Exercise prompt = An exact copy of the data below is needed; please leave out any pictures.

Information =
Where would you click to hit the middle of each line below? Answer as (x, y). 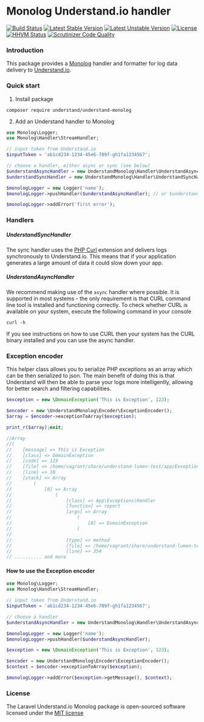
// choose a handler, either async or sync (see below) (78, 166)
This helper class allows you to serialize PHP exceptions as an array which (99, 370)
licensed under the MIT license (45, 713)
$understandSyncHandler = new (45, 177)
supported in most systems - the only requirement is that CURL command (99, 298)
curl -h (16, 323)
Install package (34, 99)
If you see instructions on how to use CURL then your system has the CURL (101, 334)

Answer section =
Where would you click to hit the middle of each line below? Answer as (x, y). 
// choose a handler, either async or sync (see below) (78, 166)
This helper class allows you to serialize PHP exceptions as an array which (99, 370)
licensed under the MIT license (45, 713)
$understandSyncHandler = new (45, 177)
supported in most systems - the only requirement is that CURL command (99, 298)
curl -h (16, 323)
Install package (34, 99)
If you see instructions on how to use CURL then your system has the CURL (101, 334)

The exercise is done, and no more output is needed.